Step 2 - Get an EPC (required before marketing)

By law you must have a valid Energy Performance Certificate (EPC) available before you market your home for sale. An EPC rates the property's energy efficiency and is produced by an accredited assessor after a short visit. You can check whether you already have a current one, or find an assessor, using the government's find an energy certificate service. Do not start advertising until the certificate is in place. For the full detail on timing, validity and what to expect, read our EPC when selling guide.

Step 3 - Gather your paperwork

Getting your documents together early avoids delays later. Typically you will need your title documents (proof you own the property), the TA6 property information form (the current sixth edition), the TA10 fittings and contents form, and any leasehold or warranty paperwork that applies to your home. The TA6 is where you set out a great deal of the detail buyers and their solicitors rely on, so it is worth completing carefully and honestly. Our guide to the TA6 property information form explains each section. If your property is leasehold, you may have additional management or service-charge paperwork to collect - gather what you can while you wait for offers.
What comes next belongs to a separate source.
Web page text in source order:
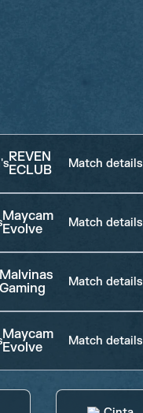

Step 4 - Write your listing

A good listing is accurate, specific and easy to scan. Lead with the things buyers care about - the number of bedrooms, the type of property, the location and the standout features - and write in plain language. Crucially, you must disclose all material information under the Digital Markets, Competition and Consumers Act 2024 (the DMCC Act 2024) - see the government's guidance on the DMCC Act 2024, and our material information guide for what to disclose. Material information means the things that could affect a buyer's decision, such as tenure, council tax band, known issues and anything unusual about the property. Leaving out or misstating material information is a serious matter, so be straight about your home's good and not-so-good points. Our material information guide sets out what you should include.

Step 5 - Take good photos

Photographs do most of the persuading before anyone steps through the door. Declutter and clean first, open curtains and blinds for natural light, and shoot each main room from a corner to show its full size. Aim for a bright, level, true-to-life set of images covering every room, the garden or outside space, and the front of the property. Honest photos that match what visitors find on the day build trust and reduce wasted viewings - misleading images can stray into the material-information territory covered in Step 4.

Step 6 - Handle enquiries and viewings

Once your listing is live, be ready to respond to enquiries promptly and to arrange viewings at times that suit genuine buyers. Decide in advance whether you will show people round yourself, and think about straightforward personal safety steps such as letting someone know when a viewing is happening. Be ready to answer questions about the area, running costs and the points you disclosed in your listing. Our viewings and offers guide covers how to prepare, conduct viewings and follow up. For general guidance on the process, the government's buying and selling your home pages are a useful reference.

Step 7 - Receive and review offers

When offers come in, look at more than the headline figure. Consider the buyer's position - whether they are a cash buyer, have a mortgage agreed in principle, or are in a chain - because a slightly lower offer from a proceedable buyer can be more reliable than a higher one with conditions attached. You are free to negotiate, accept or decline. Remember that in England and Wales an accepted offer is not legally binding until exchange of contracts, so either side can still change their mind up to that point. Our viewings and offers guide explains how to weigh offers and respond.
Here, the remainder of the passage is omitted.